Natural-Language Testing on LambdaTest With BrowserBash

If you already pay for a LambdaTest plan, you have a fast cross-browser grid sitting idle most of the time, and a backlog of flows you never got around to automating because writing Selenium or WebDriver scripts for each one is slow. Natural-language testing on LambdaTest changes that math. Instead of hand-coding selectors and capability blocks, you write a plain-English objective, point it at the grid with a single flag, and let an AI agent drive a real Chrome session for you. This guide shows exactly how to do that with BrowserBash, a free and open-source (Apache-2.0) natural-language browser automation CLI, and how to capture screenshots and session videos of every run.

The core idea is worth stating up front because it reshapes the whole workflow: you describe what should happen ("open the login page, sign in, and verify the dashboard loads"), and BrowserBash figures out how to make it happen on the page in front of it. There are no CSS selectors, no XPath, no page objects, and no capabilities JSON to maintain. The browser still runs on the LambdaTest grid exactly as it would for a scripted Selenium job, so you keep the cross-browser coverage and the cloud infrastructure you are already paying for. You just stop writing the brittle middle layer.

Why pair natural language with a cloud grid

A cloud grid like LambdaTest solves an infrastructure problem: it gives you browsers you do not have to install, version, or babysit, running on machines that are not your laptop. What it does not solve is the authoring problem. Whether the browser lives in the cloud or under your desk, somebody still has to write the test, and traditional automation makes that the expensive part. Locators drift when the front end changes, page objects rot, and a single renamed CSS class can turn a green suite red overnight.

Natural-language testing attacks the authoring cost directly. When the instruction is "add the first product to the cart and check out," there is no selector to break when a developer renames a button. The agent reads the live page and decides how to act, so cosmetic refactors that would shatter a selector-based suite simply do not register. Pairing that with LambdaTest means you get resilient, human-readable tests and the breadth of a real grid — many browser and OS combinations, parallel sessions, and a dashboard of evidence on the vendor side — without owning any of the machines.

There is a second, quieter benefit. Because a BrowserBash test is just a sentence, the people who understand the feature best — product managers, support engineers, designers — can read it, review it, and even propose edits. A *_test.md file is closer to an acceptance criterion than to code. That lowers the barrier to "we should have a test for this" from a sprint ticket to a pull request comment.

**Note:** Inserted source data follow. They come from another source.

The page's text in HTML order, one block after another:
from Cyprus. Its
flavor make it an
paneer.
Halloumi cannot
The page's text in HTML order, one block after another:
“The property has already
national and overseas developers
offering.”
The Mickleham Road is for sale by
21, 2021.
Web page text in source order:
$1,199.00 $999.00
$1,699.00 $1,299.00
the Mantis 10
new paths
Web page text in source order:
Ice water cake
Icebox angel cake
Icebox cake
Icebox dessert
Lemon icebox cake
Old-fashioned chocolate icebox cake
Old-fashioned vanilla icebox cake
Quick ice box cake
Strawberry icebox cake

What BrowserBash actually does

Before the LambdaTest specifics, it helps to understand the moving parts, because the same model applies whether the browser runs locally or on a grid.

You give BrowserBash an objective in plain English. An AI agent plans the steps, drives a real Chrome or Chromium browser, observes the result of each action, and returns a verdict — passed or failed — plus structured results you can consume programmatically. Two things are worth pulling apart here, because they are independent choices:

The engine decides how the agent reasons about the page. The default is stagehand (an MIT-licensed open-source engine by Browserbase); there is also a builtin engine, an in-repo Anthropic tool-use loop. You usually leave this on the default.
The provider decides where the browser physically runs. The default is local (your own Chrome). The others are cdp (any DevTools endpoint), browserbase, lambdatest, browserstack. Switching is a one-flag change: --provider lambdatest.

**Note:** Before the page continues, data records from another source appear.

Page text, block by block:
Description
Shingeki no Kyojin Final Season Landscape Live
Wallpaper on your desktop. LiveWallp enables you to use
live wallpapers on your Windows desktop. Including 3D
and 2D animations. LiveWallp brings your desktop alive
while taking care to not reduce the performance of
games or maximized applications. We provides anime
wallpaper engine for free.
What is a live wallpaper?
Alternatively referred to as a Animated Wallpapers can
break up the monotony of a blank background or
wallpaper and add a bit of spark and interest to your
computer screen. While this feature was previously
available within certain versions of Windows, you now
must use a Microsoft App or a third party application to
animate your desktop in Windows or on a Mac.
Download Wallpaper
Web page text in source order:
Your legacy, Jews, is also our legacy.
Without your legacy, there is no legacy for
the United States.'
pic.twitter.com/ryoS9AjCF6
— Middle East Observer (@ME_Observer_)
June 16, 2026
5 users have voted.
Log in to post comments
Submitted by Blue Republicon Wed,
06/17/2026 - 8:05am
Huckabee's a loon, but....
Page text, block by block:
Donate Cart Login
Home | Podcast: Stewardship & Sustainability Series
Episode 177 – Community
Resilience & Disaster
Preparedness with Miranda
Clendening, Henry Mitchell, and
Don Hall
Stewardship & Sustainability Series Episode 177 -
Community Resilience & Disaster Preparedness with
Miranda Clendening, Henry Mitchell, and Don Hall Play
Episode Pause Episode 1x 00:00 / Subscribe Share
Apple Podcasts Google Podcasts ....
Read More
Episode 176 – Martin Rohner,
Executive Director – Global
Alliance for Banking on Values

That separation is the whole trick behind "develop locally, run on the grid." The objective, the engine, and the assertions stay identical; only the provider flag moves. You debug a flow on your own Chrome where you can watch it, then flip one flag to execute the exact same words on the LambdaTest grid in CI.

The third independent axis is the LLM — the brain that powers the agent. BrowserBash is Ollama-first, meaning it will happily use a free local model with no API keys at all. It also supports OpenRouter (including free models such as openai/gpt-oss-120b:free) and Anthropic Claude if you bring your own key. On startup it auto-detects what is available, checking for Ollama first, then Anthropic, then OpenRouter. For a LambdaTest run, the model choice is orthogonal to the grid: the browser runs in the cloud, but you decide where the reasoning happens.

Prerequisites

You need three things, and only the first is mandatory.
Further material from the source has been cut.